* **Raw data**
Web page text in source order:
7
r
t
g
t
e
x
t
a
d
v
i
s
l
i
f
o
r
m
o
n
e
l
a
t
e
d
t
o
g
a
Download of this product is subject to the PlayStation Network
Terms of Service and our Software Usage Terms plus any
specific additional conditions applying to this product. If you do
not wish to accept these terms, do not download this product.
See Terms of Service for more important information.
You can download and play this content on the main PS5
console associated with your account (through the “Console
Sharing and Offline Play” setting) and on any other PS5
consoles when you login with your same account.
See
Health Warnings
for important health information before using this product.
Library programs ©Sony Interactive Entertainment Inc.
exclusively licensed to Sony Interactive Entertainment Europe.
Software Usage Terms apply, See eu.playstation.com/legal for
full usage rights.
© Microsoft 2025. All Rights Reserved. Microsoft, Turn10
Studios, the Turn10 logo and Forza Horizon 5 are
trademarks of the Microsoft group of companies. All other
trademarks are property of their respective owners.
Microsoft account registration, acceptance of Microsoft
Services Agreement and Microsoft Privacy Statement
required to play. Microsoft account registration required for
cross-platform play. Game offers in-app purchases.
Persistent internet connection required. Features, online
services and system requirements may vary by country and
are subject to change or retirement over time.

* **Task description**
Filter the records down to the lines that contain the string "product", and copy those lines.

* **Answer to the problem**
Download of this product is subject to the PlayStation Network
specific additional conditions applying to this product. If you do
not wish to accept these terms, do not download this product.
for important health information before using this product.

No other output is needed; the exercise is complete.